- Exercise prompt -
Make an exact copy of the lines from the one containing "Experience [68, 476]" through the end of the records below, and leave out every picture.

(Beginning of Materials provided)

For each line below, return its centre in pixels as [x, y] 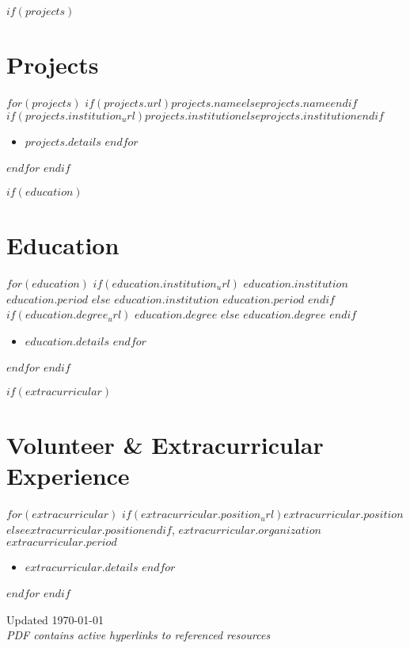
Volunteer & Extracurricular [165, 445]
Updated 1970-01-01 [55, 619]
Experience [68, 476]
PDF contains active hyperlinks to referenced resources [139, 635]
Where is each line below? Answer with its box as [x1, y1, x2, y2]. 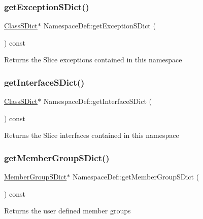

(End of Materials provided)

- Answer to the exercise -
Experience [68, 476]
PDF contains active hyperlinks to referenced resources [139, 635]
Where is each line below? Answer with its box as [x1, y1, x2, y2]. 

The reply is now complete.